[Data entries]
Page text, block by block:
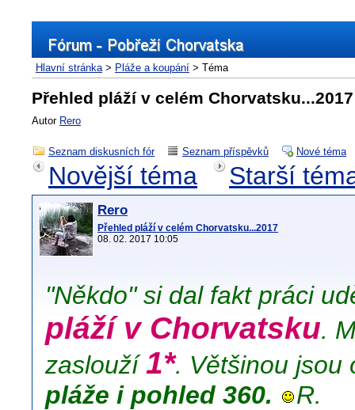
Hlavní stránka> Pláže a koupání > Téma
Přehled pláží v celém Chorvatsku...2017
Autor Rero
Seznam diskusních fór Seznam příspěvků Nové téma
Novější téma Starší
Rero
Přehled pláží v celém Chorvatsku...2017
08. 02. 2017 10:05
"Někdo" si dal fakt práci
pláží v Chorvatsku.
zaslouží1*. Většinou jsou
pláže i pohled 360.
R.
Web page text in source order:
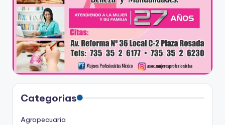
Categorias
Agropecuaria
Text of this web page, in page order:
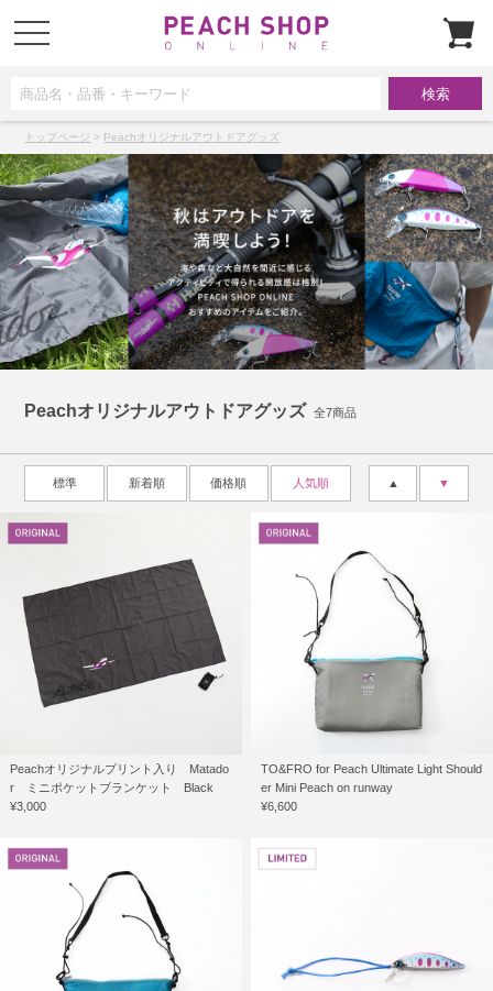
t
o
a
i
g
a
t
n
トップページ > Peachオリジナルアウトドアグッズ
Peachオリジナルアウトドアグッズ 全7商品
標準 新着順 価格順 人気順 ▼
▲
Peachオリジナルプリント入り Matado
r ミニポケットブランケット Black
¥3,000
TO&FRO for Peach Ultimate Light Should
er Mini Peach on runway
¥6,600
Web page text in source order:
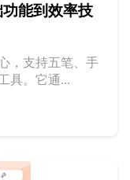
能到效率技
，支持五笔、手
具。它通...

- Assignment -
With the pictures left out, give again exactly the lines from the one that contains "Text of this" through the final line of the data above.

- Answer to the problem -
Text of this web page, in page order:
t
o
a
i
g
a
t
n
トップページ > Peachオリジナルアウトドアグッズ
Peachオリジナルアウトドアグッズ 全7商品
標準 新着順 価格順 人気順 ▼
▲
Peachオリジナルプリント入り Matado
r ミニポケットブランケット Black
¥3,000
TO&FRO for Peach Ultimate Light Should
er Mini Peach on runway
¥6,600
Web page text in source order:
能到效率技
，支持五笔、手
具。它通...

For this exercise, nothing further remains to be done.